WHAT THE EXERCISE ASKS:
Somewhere below is a line with "were in place" and, later, a line with "emergency services had"; repeat those two lines and all the lines between them, exactly as they are.

RECORDS FOR PROCESSING:

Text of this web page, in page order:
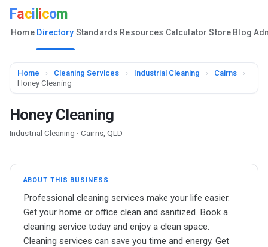
Faci icom
Home Directory Standards Resources Calculator Store Blog
Home › Cleaning Services › Industrial Cleaning › Cairns
›
Honey Cleaning
Honey Cleaning
Industrial Cleaning · Cairns, QLD
ABOUT THIS BUSINESS
Professional cleaning services make your life easier.
Get your home or office clean and sanitized. Book a
cleaning service today and enjoy a clean space.
Cleaning services can save you time and energy. Get
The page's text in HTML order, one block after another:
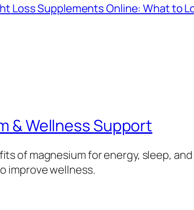
Loss Supplements Online: What to
& Wellness Support
of magnesium for energy, sleep,
improve wellness.
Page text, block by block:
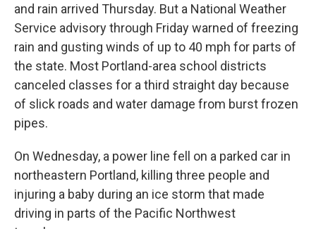
and rain arrived Thursday. But a National Weather
Service advisory through Friday warned of freezing
rain and gusting winds of up to 40 mph for parts of
the state. Most Portland-area school districts
canceled classes for a third straight day because
of slick roads and water damage from burst frozen
pipes.
On Wednesday, a power line fell on a parked car in
northeastern Portland, killing three people and
injuring a baby during an ice storm that made
driving in parts of the Pacific Northwest
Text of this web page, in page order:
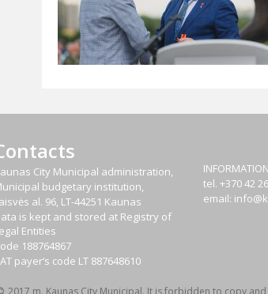
City Municipal administration,
budgetary institution,
al. 96, LT-44251 Kaunas
is kept and stored at Registry of
Entities
188764867
payer‘s code LT 887648610
tel. +370 42
email:
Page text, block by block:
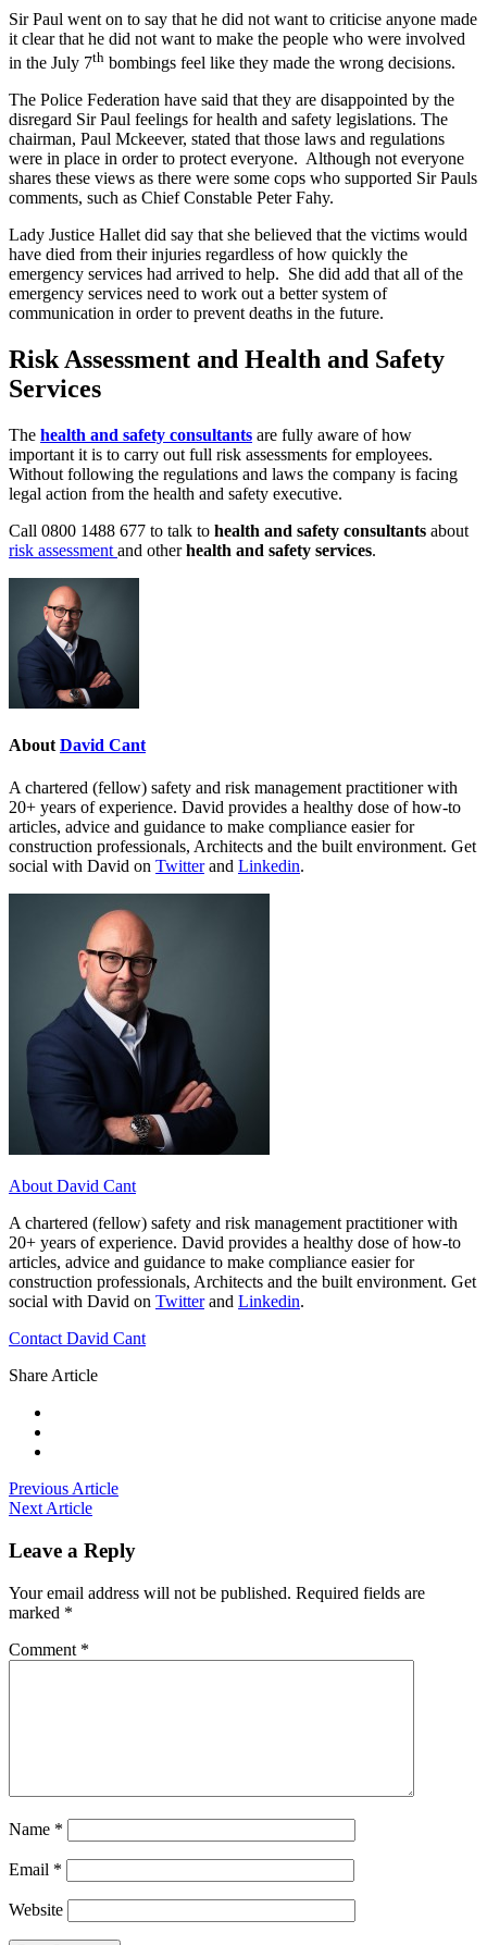
Sir Paul went on to say that he did not want to criticise anyone made
it clear that he did not want to make the people who were involved
in the July 7th bombings feel like they made the wrong decisions.
The Police Federation have said that they are disappointed by the
disregard Sir Paul feelings for health and safety legislations. The
chairman, Paul Mckeever, stated that those laws and regulations
were in place in order to protect everyone. Although not everyone
shares these views as there were some cops who supported Sir Pauls
comments, such as Chief Constable Peter Fahy.
Lady Justice Hallet did say that she believed that the victims would
have died from their injuries regardless of how quickly the
emergency services had arrived to help. She did add that all of the
emergency services need to work out a better system of
communication in order to prevent deaths in the future.
Risk Assessment and Health and Safety
Services
The health and safety consultants are fully aware of how
important it is to carry out full risk assessments for employees.
Without following the regulations and laws the company is facing
legal action from the health and safety executive.
Call 0800 1488 677 to talk to health and safety consultants about
risk assessment and otherhealth and safety services.
About David Cant
A chartered (fellow) safety and risk management practitioner with
20+ years of experience. David provides a healthy dose of how-to
articles, advice and guidance to make compliance easier for
construction professionals, Architects and the built environment. Get
social with David on Twitterand Linkedin.
About David Cant
A chartered (fellow) safety and risk management practitioner with
20+ years of experience. David provides a healthy dose of how-to
articles, advice and guidance to make compliance easier for
construction professionals, Architects and the built environment. Get
social with David on Twitterand Linkedin.
Contact David Cant
Share Article
Previous Article
Next Article
Leave a Reply
Your email address will not be published. Required fields are
marked *
Comment *
Name *
Email *
Website

YOUR SOLUTION:
were in place in order to protect everyone. Although not everyone
shares these views as there were some cops who supported Sir Pauls
comments, such as Chief Constable Peter Fahy.
Lady Justice Hallet did say that she believed that the victims would
have died from their injuries regardless of how quickly the
emergency services had arrived to help. She did add that all of the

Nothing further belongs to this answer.